The following unaudited pro forma combined financial data presents the
pro forma combined balance sheet of the Company as of May 1, 1999 as if the
Transactions had occurred on May 1, 1999, and presents the pro forma combined
statements of operations data of the Company for the periods presented as if the
Transactions had occurred on November 2, 1997. The unaudited pro forma combined
financial data is based on the historical consolidated financial statements of
the Company and the adjusted historical consolidated financial statements of
Shelby Williams, and on the assumptions and adjustments described in the notes
to such unaudited pro forma combined financial data, including assumptions
relating to the allocation of the consideration paid for Shelby Williams to the
assets and liabilities of Shelby Williams based on preliminary estimates of
their respective fair values. The actual allocation of such consideration may
differ from that reflected in the unaudited pro forma combined financial data.

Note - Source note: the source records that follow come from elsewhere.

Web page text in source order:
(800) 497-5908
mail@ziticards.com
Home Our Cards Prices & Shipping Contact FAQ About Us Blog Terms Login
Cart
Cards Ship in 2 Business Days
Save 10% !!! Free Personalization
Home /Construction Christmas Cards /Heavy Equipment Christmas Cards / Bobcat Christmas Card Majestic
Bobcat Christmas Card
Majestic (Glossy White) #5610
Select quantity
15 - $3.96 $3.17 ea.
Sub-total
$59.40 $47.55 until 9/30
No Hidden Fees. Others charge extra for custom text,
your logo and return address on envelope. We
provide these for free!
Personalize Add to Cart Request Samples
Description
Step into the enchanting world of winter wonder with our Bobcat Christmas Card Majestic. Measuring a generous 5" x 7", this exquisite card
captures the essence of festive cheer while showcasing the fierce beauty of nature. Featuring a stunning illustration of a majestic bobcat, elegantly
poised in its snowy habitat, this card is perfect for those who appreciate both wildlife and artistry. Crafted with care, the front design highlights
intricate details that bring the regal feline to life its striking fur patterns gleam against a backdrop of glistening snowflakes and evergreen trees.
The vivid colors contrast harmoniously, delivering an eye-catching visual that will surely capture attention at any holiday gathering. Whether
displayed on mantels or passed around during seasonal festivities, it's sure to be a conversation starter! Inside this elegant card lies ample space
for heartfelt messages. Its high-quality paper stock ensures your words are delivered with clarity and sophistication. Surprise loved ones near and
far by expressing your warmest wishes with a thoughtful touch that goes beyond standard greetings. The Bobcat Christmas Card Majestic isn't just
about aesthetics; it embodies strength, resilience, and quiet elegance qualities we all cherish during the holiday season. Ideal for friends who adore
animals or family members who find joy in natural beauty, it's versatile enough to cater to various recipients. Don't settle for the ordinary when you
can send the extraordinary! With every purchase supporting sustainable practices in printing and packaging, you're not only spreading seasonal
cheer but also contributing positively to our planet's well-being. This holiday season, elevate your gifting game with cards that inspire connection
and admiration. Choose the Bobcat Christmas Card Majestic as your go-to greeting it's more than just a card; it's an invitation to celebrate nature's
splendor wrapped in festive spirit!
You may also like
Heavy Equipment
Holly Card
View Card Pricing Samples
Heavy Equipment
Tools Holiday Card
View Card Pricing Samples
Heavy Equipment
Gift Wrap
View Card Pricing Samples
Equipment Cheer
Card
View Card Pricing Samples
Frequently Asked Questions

Amounts allocated will be based upon the estimated fair values at the time of
the Acquisition of Shelby Williams which could vary significantly from the
amounts assumed. In addition, the interest rates on the borrowings under the
Senior Secured Credit Facilities, and the estimated transaction fees and
expenses, are assumed solely for the purpose of presenting the unaudited pro
forma combined financial data set forth below. The actual interest rates on the
borrowings under the Senior Credit Facilities and actual transaction fees and
expenses may differ from assumptions set forth below.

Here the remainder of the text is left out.